The Gospel for October 18, 2004 (St. Luke)
Luke 18:9-14 He spoke the following parable to some people who prided themselves on being upright and despised everyone else, ‘Two men went up to the Temple to pray, one a Pharisee, the other a tax collector. The Pharisee stood there and said this prayer to himself, “I thank you, God, that I am not grasping, unjust, adulterous like everyone else, and particularly that I am not like this tax collector here. I fast twice a week; I pay tithes on all I get.” The tax collector stood some distance away, not daring even to raise his eyes to heaven; but he beat his breast and said, “God, be merciful to me, a sinner.” This man, I tell you, went home again justified; the other did not. For everyone who raises himself up will be humbled, but anyone who humbles himself will be raised up.’ -- The New Jerusalem Bible. Garden City, N.Y.: Doubleday, 1995, c1985
A Study
In the Gospel named after Matthew, Jesus comes to the same instructive conclusion aboiut humility after telling those around him to listen to the scribes and the Pharisees, as they occupy Moses' seat, but then going on to warn them against acting as the two groups do. The thrust of his warning is clear: such acts, performed only to gain acceptance or praise from men, are without merit in God's eyes. For those who picture Our Father as The Great Scorekeeper, there are probably some severe consequences for acting so perversely, as well.
A Reflection Not only the Pharisees, but the people themselves despised these tax collectors. They were easy to despise, since they represented the oppressing power which taxed commerce and occupations and even life itself, with the "head tax." And the tax collectors took a portion of the levies for their own income. It is easy to see how even an honest tax collector could be assumed to be a criminal, especially as he worked on behalf of the "bad guys," anyway, and was the instrument of taking a portion of what little remained to a hard-working man after his labors.
Those who belonged to the Pharisaic sect were the ones who could point out every little flaw. Their lives centered on minutiae, they were surely the ones of whom Jesus spoke when he told of the man with the beam in his eye pointing out the mote in the eye of his neighbor.
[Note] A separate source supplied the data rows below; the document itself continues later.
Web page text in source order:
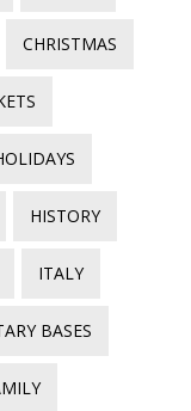
CHRISTMAS
HISTORY
ITALY
BASES
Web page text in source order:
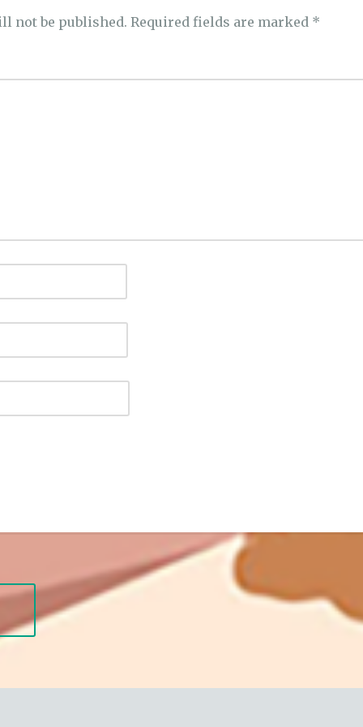
not be published. Required fields are marked *
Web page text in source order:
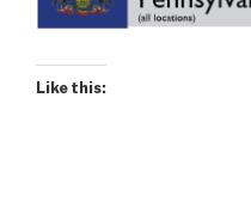
Like this:
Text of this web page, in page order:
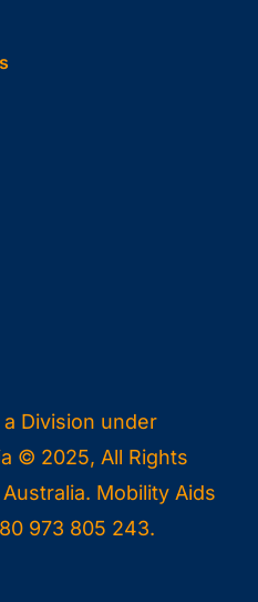
Division under
© 2025, All Rights
Mobility Aids
973 805 243.
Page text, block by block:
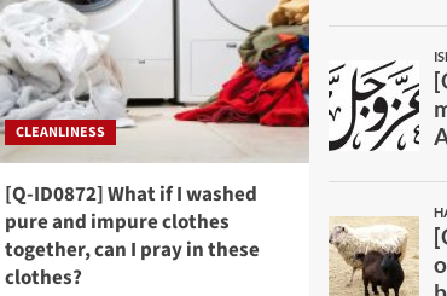
CLEANLINESS
[Q-ID0872] What if I washed
pure and impure clothes
together, can I pray in these
clothes?
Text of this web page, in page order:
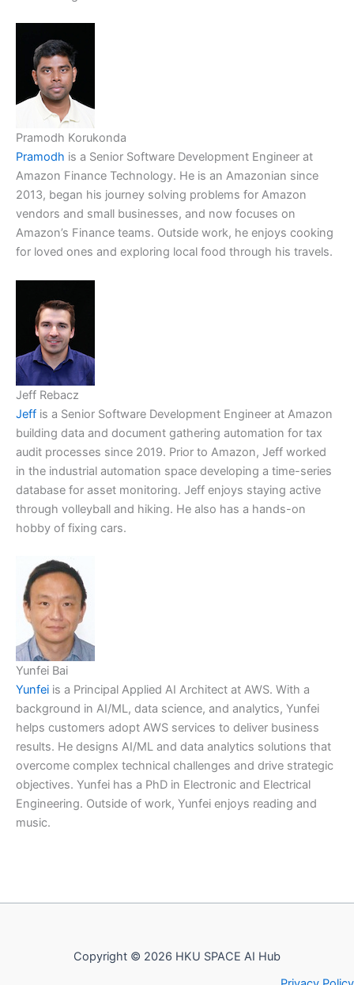
Pramodh Korukonda
Pramodh is a Senior Software Development Engineer at
Amazon Finance Technology. He is an Amazonian since
2013, began his journey solving problems for Amazon
vendors and small businesses, and now focuses on
Amazon’s Finance teams. Outside work, he enjoys cooking
for loved ones and exploring local food through his travels.
Jeff Rebacz
Jeff is a Senior Software Development Engineer at Amazon
building data and document gathering automation for tax
audit processes since 2019. Prior to Amazon, Jeff worked
in the industrial automation space developing a time-series
database for asset monitoring. Jeff enjoys staying active
through volleyball and hiking. He also has a hands-on
hobby of fixing cars.
Yunfei Bai
Yunfei is a Principal Applied AI Architect at AWS. With a
background in AI/ML, data science, and analytics, Yunfei
helps customers adopt AWS services to deliver business
results. He designs AI/ML and data analytics solutions that
overcome complex technical challenges and drive strategic
objectives. Yunfei has a PhD in Electronic and Electrical
Engineering. Outside of work, Yunfei enjoys reading and
music.
Copyright © 2026 HKU SPACE AI Hub
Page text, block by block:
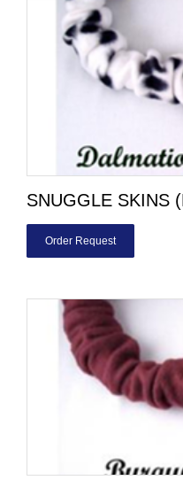
SNUGGLE SKINS
Order Request
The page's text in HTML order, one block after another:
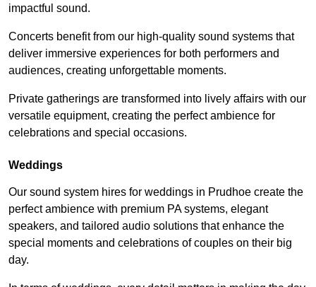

It is somehow fulfilling to hear such people criticized so roundly and so well. But there is some Pharisee in each of us, and I suspect a lot in myself. In any society formed around rules and adherence to those rules, those who violate the rules draw attention. When they are the rule-enforcers, the attention they draw is merciless when they are caught in a violation of the rules. Picture for a second the glee reflected in a news account of an IRS employee arrested for tax evasion!
Yesterday our class at the College of Preachers attended church at Epiphany in downtown Washington, DC. Their 8AM service is followed by a breakfast for about 300 homeless people. When we walked in, after the first service and the breakfast, there were many pews occupied by people asleep in them. Epiphany had fed the hungry and given them a brief time in a safe, warm place to rest.
It is easy to conjure up the "Church Lady," from Saturday Night Live, being horrified at these bottom-dwellers surviving in a place we set aside for clean, proper worship. It is easy to hear in our mind's ear the prim, prissy, proper ones reacting with horror at such a "desecration."
Yet it is obvious that there is no better use for a church than the one this congregation has identified.
"When did we feed you, Lord?"
The Collect
Almighty God, who inspired your servant Luke the physician to declare in the Gospel the love and healing power of your Son: Graciously continue in your Church the same love and power to heal, to the praise and glory of your Name; through your Son Jesus Christ our Lord, who lives and reigns with you, in the unity of the Holy Spirit, one God, now and for ever.